Ohio’s Overcrowded Prisons Could Grow 37% In Decade


The number of Ohio prison inmates is expected to balloon in the next 10 years as nearly 65,000 felons are placed in state custody, says a consultant’s study reported by the Cleveland Plain Dealer. The report by prison expert James Austin estimated a 37 percent spike in inmates by late 2016. That raises the question whether the state will need to expand its 32-prison penal system to absorb more than 17,000 new inmates. “You can look at this and say, ‘We need to build or add,’ ” said Shirley Pope, director of the Correctional Institution Inspection Committee, a legislative oversight committee. “But will taxpayers want to foot the bill to pay for prisons? Other states have shown that if you keep building, you’ll never fix the problem. You can’t build yourself out of overcrowding.”

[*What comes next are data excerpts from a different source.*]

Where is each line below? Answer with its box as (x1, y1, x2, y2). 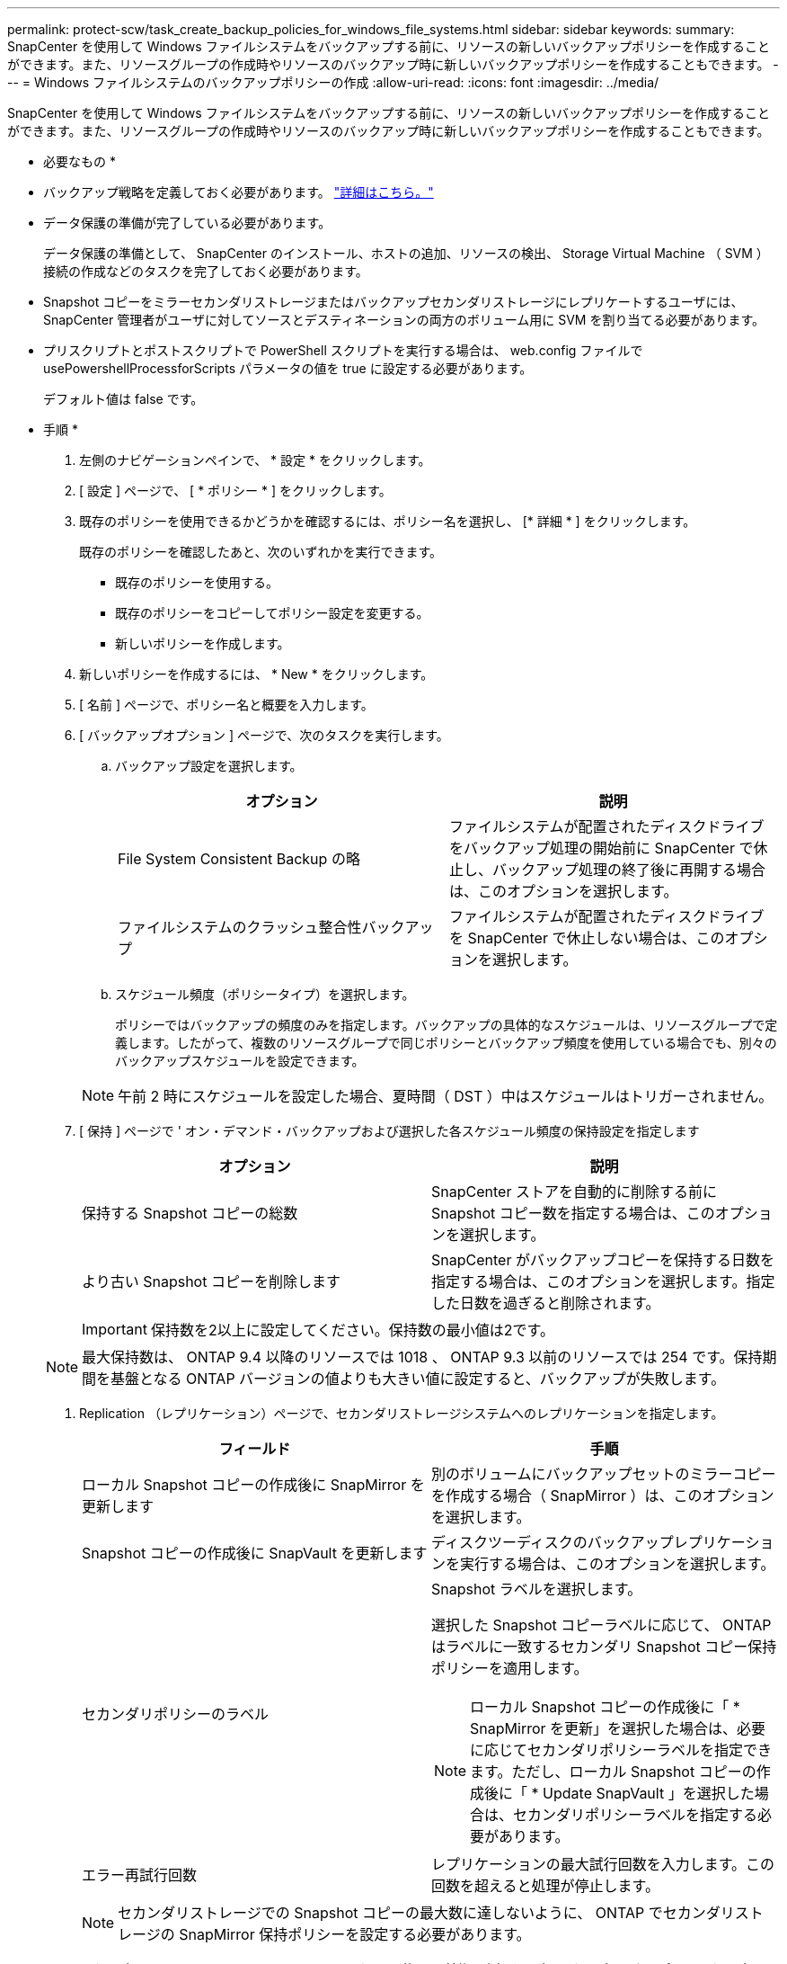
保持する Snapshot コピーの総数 (82, 1204, 298, 1222)
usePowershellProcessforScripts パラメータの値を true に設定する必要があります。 (43, 361, 533, 376)
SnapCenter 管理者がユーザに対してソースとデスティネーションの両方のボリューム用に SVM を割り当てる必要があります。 (43, 312, 765, 327)
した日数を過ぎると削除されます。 (431, 1294, 660, 1312)
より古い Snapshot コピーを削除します (82, 1272, 340, 1290)
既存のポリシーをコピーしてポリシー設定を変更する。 (115, 605, 429, 620)
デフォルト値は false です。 (43, 391, 204, 406)
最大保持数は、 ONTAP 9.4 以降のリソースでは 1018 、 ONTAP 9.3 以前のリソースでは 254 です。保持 (82, 1348, 763, 1366)
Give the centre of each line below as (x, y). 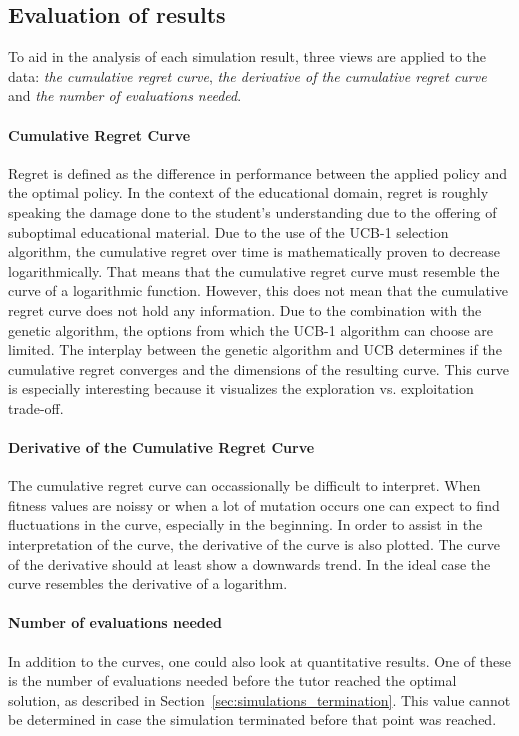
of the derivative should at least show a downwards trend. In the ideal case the (249, 563)
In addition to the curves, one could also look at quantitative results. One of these (259, 660)
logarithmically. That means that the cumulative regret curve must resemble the (254, 270)
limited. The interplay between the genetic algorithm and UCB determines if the (255, 349)
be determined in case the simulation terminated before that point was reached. (252, 719)
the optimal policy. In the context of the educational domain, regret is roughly (248, 192)
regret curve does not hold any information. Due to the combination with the (245, 309)
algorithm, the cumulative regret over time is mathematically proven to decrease (254, 251)
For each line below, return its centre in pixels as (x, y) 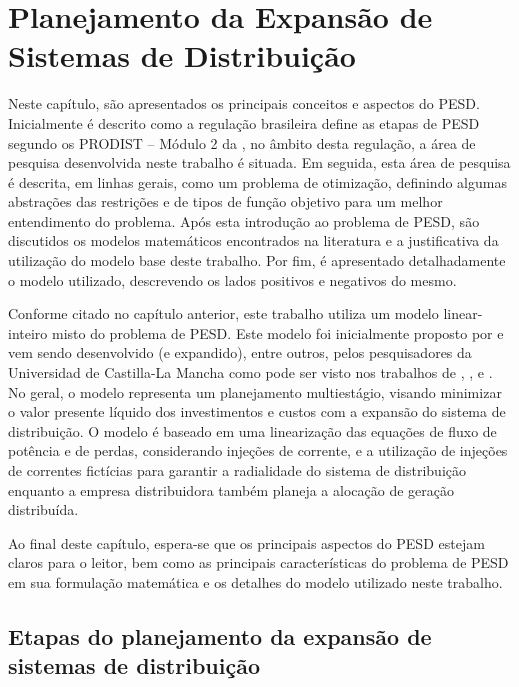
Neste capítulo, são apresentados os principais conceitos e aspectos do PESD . (244, 103)
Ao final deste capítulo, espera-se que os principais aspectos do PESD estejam (246, 542)
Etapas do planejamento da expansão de (220, 635)
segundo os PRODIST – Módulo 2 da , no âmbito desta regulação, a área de (242, 142)
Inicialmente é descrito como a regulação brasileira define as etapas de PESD (244, 122)
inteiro (28, 332)
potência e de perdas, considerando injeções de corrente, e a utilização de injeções (258, 450)
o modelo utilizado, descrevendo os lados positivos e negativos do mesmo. (232, 279)
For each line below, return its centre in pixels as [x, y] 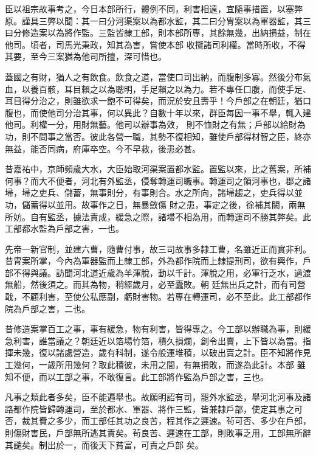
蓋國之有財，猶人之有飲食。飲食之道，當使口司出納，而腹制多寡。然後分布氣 [158, 76]
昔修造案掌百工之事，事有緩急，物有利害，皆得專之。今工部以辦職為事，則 [154, 329]
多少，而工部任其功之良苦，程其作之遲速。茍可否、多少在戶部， [183, 421]
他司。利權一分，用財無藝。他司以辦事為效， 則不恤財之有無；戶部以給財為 [155, 124]
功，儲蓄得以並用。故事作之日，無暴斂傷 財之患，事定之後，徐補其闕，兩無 [155, 204]
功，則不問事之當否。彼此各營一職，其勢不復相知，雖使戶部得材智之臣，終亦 [158, 136]
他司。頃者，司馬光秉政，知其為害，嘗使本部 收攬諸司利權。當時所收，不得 [155, 44]
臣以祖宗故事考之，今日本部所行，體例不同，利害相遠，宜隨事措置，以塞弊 [154, 9]
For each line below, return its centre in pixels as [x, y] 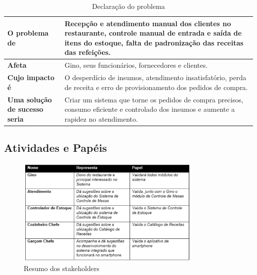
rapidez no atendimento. [101, 118]
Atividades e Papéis [56, 148]
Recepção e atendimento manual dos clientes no [148, 23]
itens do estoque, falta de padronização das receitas [154, 42]
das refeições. [87, 52]
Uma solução [30, 99]
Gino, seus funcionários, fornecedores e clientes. [136, 65]
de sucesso [25, 109]
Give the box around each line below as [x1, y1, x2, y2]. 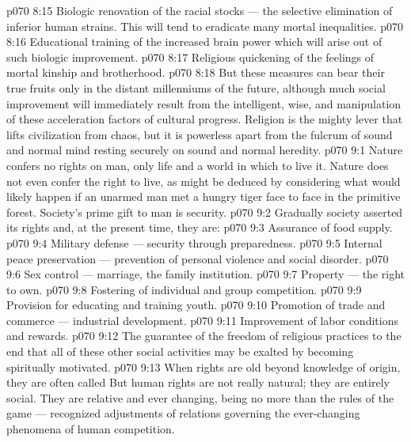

The state houses about 47,600 inmates in prisons built to hold 38,000. State officials attribute the projected boost to a sagging statewide economy and the overcrowded treatment programs in many counties that force judges to send low-level offenders to prison. “I have no plans of building, and I have not discussed it with anyone,” said Terry Collins, the state’s director of prisons. “We need to look at this as a holistic approach. You can’t put your mind-set at just one solution – building. We need to look at everything.”